F-35 price not firm, Hawn admits

The price of Canada's new fighter jets isn't fixed, a Conservative MP said Monday, admitting there's a chance it could go up.

However, Conservative MP says it won't change

Canada is among a group of nations that have signed an agreement to purchase the F-35 Joint Strike fighter. (Northrop Grumman/Associated Press)

The price of Canada's new fighter jets isn't fixed, a Conservative MP said Monday, admitting there's a chance it could go up.

After spending months maintaining it will cost $9 billion to buy the 65 F-35 fighter jets, plus between $250 million and $300 million a year to service the fleet, the parliamentary secretary to the minister of national defence said the price isn't firm.

"It's not a firm, fixed price," Hawn told Rosemary Barton on CBC's Power and Politics. "[But] all things factored in suggest to use that we will be paying somewhere between $70 and 75 million [a plane]."

Hawn says the figure is based on discussions with the other eight countries who have signed an agreement to buy the planes and on what the planes' parts will cost.

Hawn says U.S. Secretary of Defence Robert Gates announced last week the planes are "below the cost curve, meaning the good side of the cost curve" and progressing well.

He disputed a cost projection by Kevin Page, the parliamentary budget officer, that suggest the jets could cost $29.3 billion between the purchase price and maintenance costs for the fleet over 30 years.

Page should have spoken with Lockheed Martin, the company making the jet, but didn't, Hawn said.

'Millions of pages'

Last Friday, Hawn said the government would try to turn over more information to MPs.
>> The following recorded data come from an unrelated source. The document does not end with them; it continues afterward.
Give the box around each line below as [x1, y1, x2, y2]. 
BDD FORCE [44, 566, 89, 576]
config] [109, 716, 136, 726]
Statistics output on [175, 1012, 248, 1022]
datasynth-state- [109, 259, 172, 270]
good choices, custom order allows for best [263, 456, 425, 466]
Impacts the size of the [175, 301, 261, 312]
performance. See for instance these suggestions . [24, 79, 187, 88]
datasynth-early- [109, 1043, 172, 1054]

He said there are "probably millions of pages" about the costs associated with buying and maintaining the Joint Strike Fighters, but it's hard to release the information because Canada is working on the purchase with eight other NATO countries, who all have a say in what defence officials can give out.

Liberal finance critic Scott Brison has requested more cost information on the F-35s. Commons Speaker Peter Milliken ruled last week Parliament has the authority to demand the information, and MPs will debate the issue in committee Wednesday and Thursday.
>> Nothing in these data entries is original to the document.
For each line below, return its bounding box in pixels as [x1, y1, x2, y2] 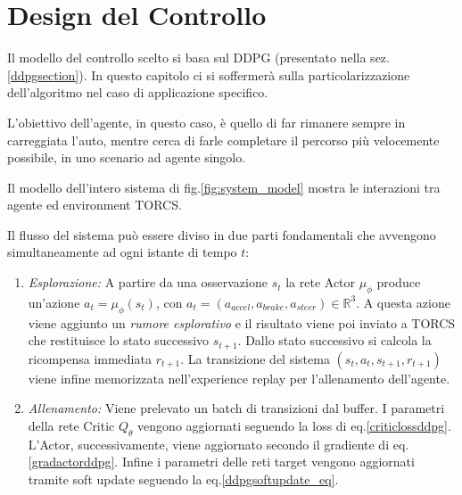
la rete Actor [285, 273, 356, 292]
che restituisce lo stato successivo [28, 331, 210, 350]
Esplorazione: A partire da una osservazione [28, 273, 268, 292]
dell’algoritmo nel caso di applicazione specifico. [7, 83, 268, 102]
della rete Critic [28, 416, 115, 434]
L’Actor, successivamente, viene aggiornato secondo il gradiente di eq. [28, 434, 409, 453]
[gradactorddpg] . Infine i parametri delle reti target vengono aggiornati [28, 452, 415, 471]
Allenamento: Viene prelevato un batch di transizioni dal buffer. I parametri [28, 399, 445, 417]

"It's not an unfair question to say 'where's the information?', and we're going to work to get as much of that as we can," Hawn said last week. "Not all that information is ours to give. We liaise with those [NATO] folks and we will work at getting as much information as we can."

He wouldn't say when Canadians could expect to see more information.

Page said last week the "total ownership" cost estimate from the Department of National Defence over the same period amounts to $17.6 billion, based on his calculations.

Hawn said he disagrees with Page's methodology.

"Some of the assumptions he made were based on speculation based on price escalation that was based on dollars per pound. That's not the way we buy our planes, dollars per pound," he said.

The difference in figures prompted accusations from opposition parties the Conservatives are being dishonest with Canadians about the fighter jet deal, which was announced last summer.